Toronto Public School Trustee for Ward 1 Etobicoke North
- In office December 1, 2006 – December 1, 2014
- Preceded by: Stan Nemiroff
- Succeeded by: Michael Ford

Ontario MPP
- In office 1999–2003
- Preceded by: Riding established
- Succeeded by: Shafiq Qaadri
- Constituency: Etobicoke North
- In office 1995–1999
- Preceded by: Ed Philip
- Succeeded by: Riding abolished
- Constituency: Etobicoke—Rexdale

Personal details
- Born: John Edward Hastings March 16, 1942 Collingwood, Ontario, Canada
- Died: May 15, 2024 (aged 82)
- Party: Progressive Conservative
- Occupation: Teacher

= John Hastings (Ontario politician) =

Canadian politician (1942–2024)

John Edward Hastings (March 16, 1942 – May 15, 2024) was a Canadian politician in Ontario, Canada. He was a Progressive Conservative member of the Legislative Assembly of Ontario from 1995 to 2003.

==Background==
Hastings earned degrees from the University of Western Ontario (1963) and the University of Toronto (1967). He worked as a political researcher and as a teacher in Ontario's Secondary School system. In 1975, he worked as executive assistant to provincial cabinet minister Lorne Henderson. Hastings was a member of the Worker's Compensation Board from 1977 to 1994 and also served on the advisory board of the Institute of Study of Antisocial Behaviour in Youth before entering public life.

==Politics==
Hastings ran for Toronto's Hydro Commission in 1985 and was elected to the second position. He was elected to the Etobicoke City Council in 1988, and held this position until 1995.

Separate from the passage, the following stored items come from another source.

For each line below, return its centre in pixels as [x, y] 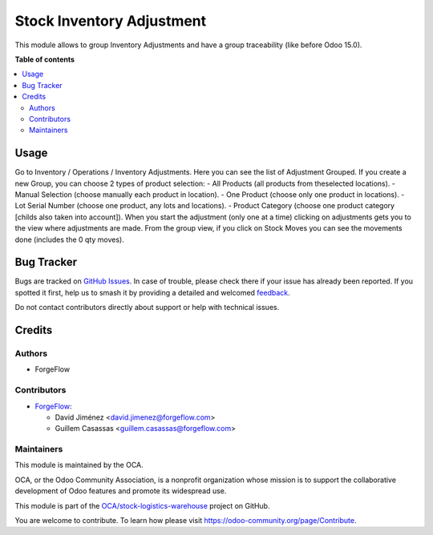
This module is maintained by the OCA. [79, 465]
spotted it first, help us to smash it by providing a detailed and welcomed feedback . [152, 292]
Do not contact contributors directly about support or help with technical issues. [147, 308]
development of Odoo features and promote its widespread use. [121, 491]
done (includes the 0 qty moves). [69, 239]
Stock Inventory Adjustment [111, 21]
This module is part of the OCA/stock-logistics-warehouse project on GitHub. [142, 505]
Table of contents [45, 59]
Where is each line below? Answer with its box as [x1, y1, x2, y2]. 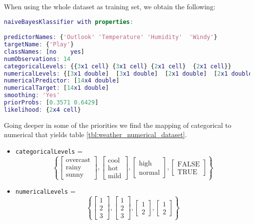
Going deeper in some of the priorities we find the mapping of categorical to [4, 120, 232, 130]
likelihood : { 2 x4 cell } [4, 106, 81, 113]
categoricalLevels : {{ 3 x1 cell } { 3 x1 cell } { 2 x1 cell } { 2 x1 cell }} [4, 62, 232, 70]
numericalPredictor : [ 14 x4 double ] [4, 77, 120, 84]
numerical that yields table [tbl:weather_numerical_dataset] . [4, 129, 187, 140]
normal [139, 169, 160, 177]
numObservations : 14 [4, 55, 71, 62]
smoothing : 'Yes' [4, 92, 60, 99]
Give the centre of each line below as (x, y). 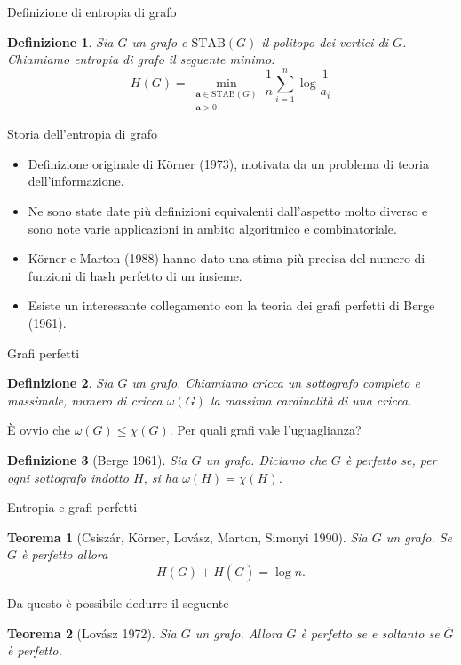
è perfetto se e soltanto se (370, 633)
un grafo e (159, 41)
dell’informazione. (76, 181)
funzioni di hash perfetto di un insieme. (135, 275)
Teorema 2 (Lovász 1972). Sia (92, 633)
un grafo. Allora (238, 633)
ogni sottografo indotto (68, 477)
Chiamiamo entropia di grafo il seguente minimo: (141, 59)
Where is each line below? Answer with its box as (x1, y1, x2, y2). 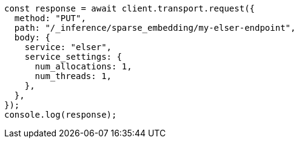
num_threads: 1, (35, 71, 112, 81)
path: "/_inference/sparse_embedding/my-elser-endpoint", (14, 23, 296, 33)
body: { (14, 33, 50, 42)
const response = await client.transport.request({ (4, 4, 255, 13)
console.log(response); (4, 110, 117, 119)
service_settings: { (24, 52, 122, 62)
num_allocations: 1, (35, 62, 132, 71)
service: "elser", (24, 42, 112, 52)
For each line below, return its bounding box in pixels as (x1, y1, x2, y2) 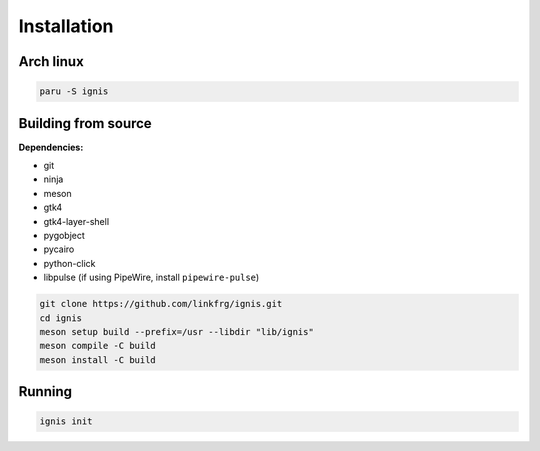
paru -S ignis (39, 86, 109, 97)
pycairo (43, 243, 75, 255)
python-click (43, 257, 96, 269)
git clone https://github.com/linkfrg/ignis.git (39, 298, 283, 310)
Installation (18, 15, 114, 37)
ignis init (39, 416, 93, 427)
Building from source (18, 115, 152, 132)
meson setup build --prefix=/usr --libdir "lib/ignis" (39, 326, 314, 337)
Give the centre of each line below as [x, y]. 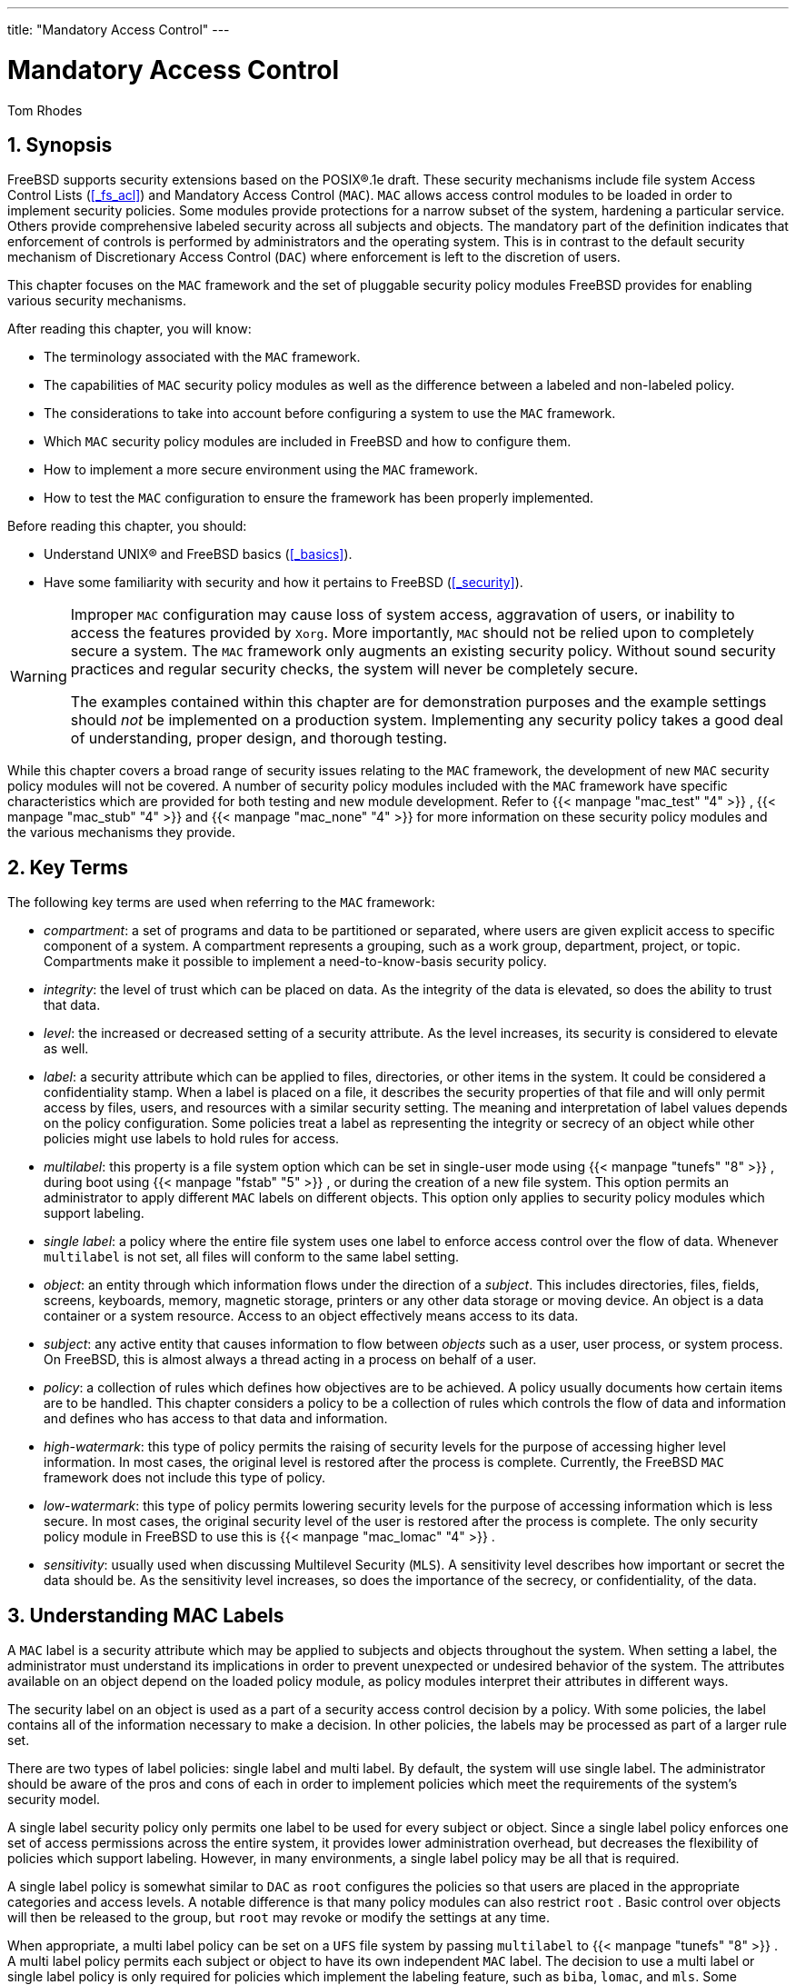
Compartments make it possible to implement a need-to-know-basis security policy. [295, 962]
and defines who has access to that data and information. [216, 1419]
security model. [54, 1800]
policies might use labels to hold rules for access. [192, 1139]
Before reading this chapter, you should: [127, 526]
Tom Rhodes [45, 110]
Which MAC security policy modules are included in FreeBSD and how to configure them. [308, 442]
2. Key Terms [68, 867]
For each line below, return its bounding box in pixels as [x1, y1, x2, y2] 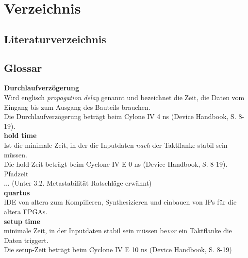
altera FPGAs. [4, 206, 48, 217]
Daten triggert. [4, 235, 49, 245]
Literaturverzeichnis [4, 31, 106, 46]
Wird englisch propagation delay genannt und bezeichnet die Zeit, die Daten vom [4, 92, 245, 102]
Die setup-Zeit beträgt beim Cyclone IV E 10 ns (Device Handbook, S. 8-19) [4, 244, 232, 255]
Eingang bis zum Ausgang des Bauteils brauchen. [4, 102, 150, 112]
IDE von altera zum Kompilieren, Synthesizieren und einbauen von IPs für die [4, 197, 237, 207]
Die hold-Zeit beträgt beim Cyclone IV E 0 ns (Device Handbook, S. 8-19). [4, 159, 228, 169]
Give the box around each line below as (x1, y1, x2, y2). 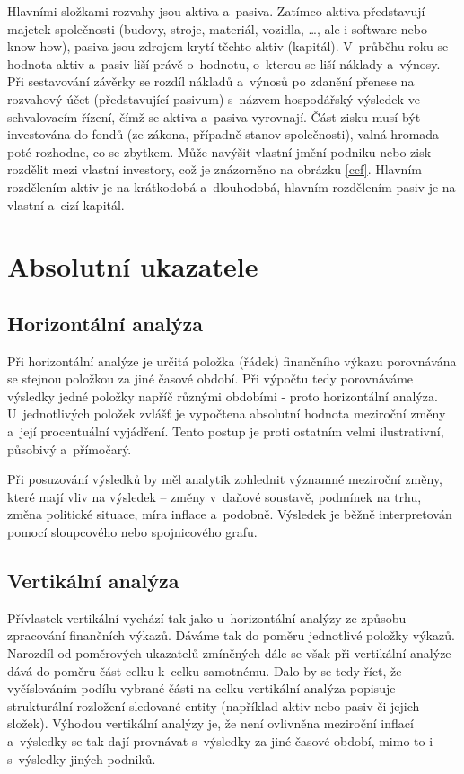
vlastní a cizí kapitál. (7, 195, 125, 214)
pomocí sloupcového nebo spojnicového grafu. (7, 523, 258, 541)
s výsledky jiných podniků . (7, 749, 156, 768)
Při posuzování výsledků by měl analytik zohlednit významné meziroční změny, (7, 470, 442, 488)
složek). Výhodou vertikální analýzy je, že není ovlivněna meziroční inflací (7, 714, 414, 733)
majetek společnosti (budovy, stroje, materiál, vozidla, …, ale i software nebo (7, 19, 427, 38)
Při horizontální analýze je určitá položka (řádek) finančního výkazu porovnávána (7, 351, 457, 370)
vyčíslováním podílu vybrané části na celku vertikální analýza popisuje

Hastings was elected to the Ontario legislature in the 1995 provincial election, defeating long-serving New Democrat Ed Philip by fewer than 1,000 votes in Etobicoke—Rexdale. In 1997, he was appointed a parliamentary assistant to the minister of transportation.

In the 1999 provincial election, Hastings ran for re-election in the redistributed riding of Etobicoke North and retained his seat with less than 40 per cent of the popular vote. Hastings's riding was targeted by both the Liberals and NDP, and many believe that "vote-splitting" among the opposition parties caused his re-election. In 2000, Hastings supported Stockwell Day for the leadership of the Canadian Alliance on the second ballot of the newly formed party's leadership contest.

He supported Ernie Eves to replace Harris as party leader in 2002, even though his riding executive endorsed rival candidate Jim Flaherty. Hastings rarely spoke in the legislature after Harris' retirement as premier and did not seek re-election in 2003.

On November 13, 2006, Hastings was elected to the Toronto District School Board as Trustee for Ward 1 (Etobicoke North), defeating incumbent Stan Nemiroff. Hastings took office in December 2006. He was re-elected in 2010 but was defeated in 2014 by Michael Ford who was fifty-two years his junior, the nephew of then-Mayor Rob Ford and then-councillor Doug Ford. After 17 months, Michael Ford vacated his school board seat to run for the municipal council seat held by Rob Ford at his death. Hastings sought to regain the school board seat in the 2016 by-election but was defeated by business owner Avtar Minhas.

Hastings died on May 15, 2024, at the age of 82.